DATA SECTION:
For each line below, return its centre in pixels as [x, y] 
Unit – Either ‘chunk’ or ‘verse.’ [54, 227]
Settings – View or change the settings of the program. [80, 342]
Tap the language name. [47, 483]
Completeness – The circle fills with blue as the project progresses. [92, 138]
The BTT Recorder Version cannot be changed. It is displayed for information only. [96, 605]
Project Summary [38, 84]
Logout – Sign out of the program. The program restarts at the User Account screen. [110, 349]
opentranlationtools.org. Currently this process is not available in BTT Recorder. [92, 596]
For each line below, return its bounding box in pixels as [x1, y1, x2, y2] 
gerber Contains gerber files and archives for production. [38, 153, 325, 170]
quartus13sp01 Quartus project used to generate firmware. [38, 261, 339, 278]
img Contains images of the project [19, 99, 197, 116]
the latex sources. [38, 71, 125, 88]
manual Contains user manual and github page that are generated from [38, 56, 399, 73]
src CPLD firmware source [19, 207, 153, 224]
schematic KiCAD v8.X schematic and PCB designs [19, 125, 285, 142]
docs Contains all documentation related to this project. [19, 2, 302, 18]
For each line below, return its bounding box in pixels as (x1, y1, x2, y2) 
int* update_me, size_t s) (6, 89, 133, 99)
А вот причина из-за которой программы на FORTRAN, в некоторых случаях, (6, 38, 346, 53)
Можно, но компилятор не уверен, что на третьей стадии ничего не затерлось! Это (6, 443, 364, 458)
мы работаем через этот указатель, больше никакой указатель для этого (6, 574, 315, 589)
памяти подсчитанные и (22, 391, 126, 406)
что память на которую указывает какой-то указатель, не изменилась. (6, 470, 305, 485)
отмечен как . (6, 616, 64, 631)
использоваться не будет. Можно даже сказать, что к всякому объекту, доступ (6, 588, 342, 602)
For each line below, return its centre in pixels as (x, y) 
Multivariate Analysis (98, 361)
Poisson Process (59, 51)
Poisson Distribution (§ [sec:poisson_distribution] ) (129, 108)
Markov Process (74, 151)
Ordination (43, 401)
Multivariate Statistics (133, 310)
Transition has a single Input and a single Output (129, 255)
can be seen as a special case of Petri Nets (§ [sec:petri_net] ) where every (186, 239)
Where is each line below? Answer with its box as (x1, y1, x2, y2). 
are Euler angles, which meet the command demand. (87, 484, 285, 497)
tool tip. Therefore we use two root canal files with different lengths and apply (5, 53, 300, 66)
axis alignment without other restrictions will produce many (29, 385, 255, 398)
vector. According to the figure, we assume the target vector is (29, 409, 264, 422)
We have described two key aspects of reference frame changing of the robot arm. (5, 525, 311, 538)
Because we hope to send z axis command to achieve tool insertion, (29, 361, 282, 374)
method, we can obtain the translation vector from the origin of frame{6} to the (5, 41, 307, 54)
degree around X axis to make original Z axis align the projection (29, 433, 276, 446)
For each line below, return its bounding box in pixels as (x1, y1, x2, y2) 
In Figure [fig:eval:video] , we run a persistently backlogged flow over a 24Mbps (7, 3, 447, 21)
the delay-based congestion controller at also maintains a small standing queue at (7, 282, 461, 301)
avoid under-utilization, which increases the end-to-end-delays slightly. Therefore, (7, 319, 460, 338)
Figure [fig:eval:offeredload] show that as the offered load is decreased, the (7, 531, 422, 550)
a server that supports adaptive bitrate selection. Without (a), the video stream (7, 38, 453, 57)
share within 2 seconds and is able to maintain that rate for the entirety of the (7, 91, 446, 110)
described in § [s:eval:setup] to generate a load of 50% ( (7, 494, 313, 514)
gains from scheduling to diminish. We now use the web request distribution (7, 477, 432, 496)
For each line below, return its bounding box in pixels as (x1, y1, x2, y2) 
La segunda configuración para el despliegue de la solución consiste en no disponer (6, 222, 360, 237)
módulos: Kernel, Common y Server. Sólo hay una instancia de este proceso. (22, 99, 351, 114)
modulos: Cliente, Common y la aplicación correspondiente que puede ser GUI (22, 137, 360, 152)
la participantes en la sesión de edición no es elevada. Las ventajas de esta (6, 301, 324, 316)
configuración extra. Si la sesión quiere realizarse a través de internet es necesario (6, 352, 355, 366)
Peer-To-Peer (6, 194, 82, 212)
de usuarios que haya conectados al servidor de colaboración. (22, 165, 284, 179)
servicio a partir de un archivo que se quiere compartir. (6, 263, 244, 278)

ASSIGNED TASK:
Using only the entries above, output the line with "y1, x2, y2]", the line with "памяти подсчитанные и (22, 391, 126, 406)", and all lines between them, exactly as they stand.

RESULT:
For each line below, return its bounding box in pixels as [x1, y1, x2, y2] 
gerber Contains gerber files and archives for production. [38, 153, 325, 170]
quartus13sp01 Quartus project used to generate firmware. [38, 261, 339, 278]
img Contains images of the project [19, 99, 197, 116]
the latex sources. [38, 71, 125, 88]
manual Contains user manual and github page that are generated from [38, 56, 399, 73]
src CPLD firmware source [19, 207, 153, 224]
schematic KiCAD v8.X schematic and PCB designs [19, 125, 285, 142]
docs Contains all documentation related to this project. [19, 2, 302, 18]
For each line below, return its bounding box in pixels as (x1, y1, x2, y2) 
int* update_me, size_t s) (6, 89, 133, 99)
А вот причина из-за которой программы на FORTRAN, в некоторых случаях, (6, 38, 346, 53)
Можно, но компилятор не уверен, что на третьей стадии ничего не затерлось! Это (6, 443, 364, 458)
мы работаем через этот указатель, больше никакой указатель для этого (6, 574, 315, 589)
памяти подсчитанные и (22, 391, 126, 406)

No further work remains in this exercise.